◆ **To do**
The answer must be an exact copy of the records below, with every picture left out.

(Records from a data source)
===

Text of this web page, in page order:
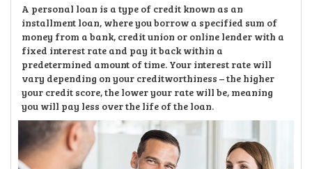
A personal loan is a type of credit known as an
installment loan, where you borrow a specified sum of
money from a bank, credit union or online lender with a
fixed interest rate and pay it back within a
predetermined amount of time. Your interest rate will
vary depending on your creditworthiness – the higher
your credit score, the lower your rate will be, meaning
you will pay less over the life of the loan.
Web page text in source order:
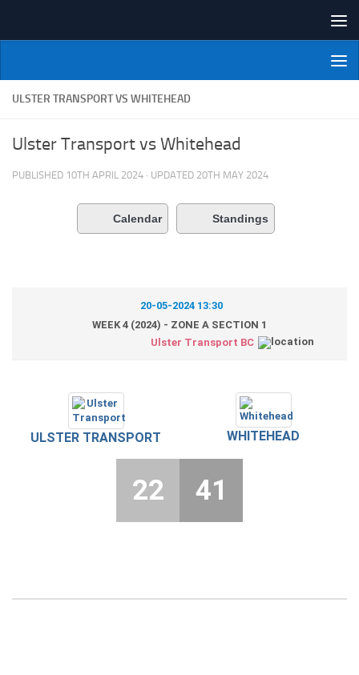
NI Veterans' Bowling League
ULSTER TRANSPORT VS WHITEHEAD
Ulster Transport vs Whitehead
PUBLISHED 10TH APRIL 2024 · UPDATED 20TH MAY 2024
Calendar Standings
20-05-2024 13:30
WEEK 4 (2024) - ZONE A SECTION 1
Ulster Transport BC
ULSTER TRANSPORT WHITEHEAD
22 41

===

◆ **Your response**
Text of this web page, in page order:
A personal loan is a type of credit known as an
installment loan, where you borrow a specified sum of
money from a bank, credit union or online lender with a
fixed interest rate and pay it back within a
predetermined amount of time. Your interest rate will
vary depending on your creditworthiness – the higher
your credit score, the lower your rate will be, meaning
you will pay less over the life of the loan.
Web page text in source order:
NI Veterans' Bowling League
ULSTER TRANSPORT VS WHITEHEAD
Ulster Transport vs Whitehead
PUBLISHED 10TH APRIL 2024 · UPDATED 20TH MAY 2024
Calendar Standings
20-05-2024 13:30
WEEK 4 (2024) - ZONE A SECTION 1
Ulster Transport BC
ULSTER TRANSPORT WHITEHEAD
22 41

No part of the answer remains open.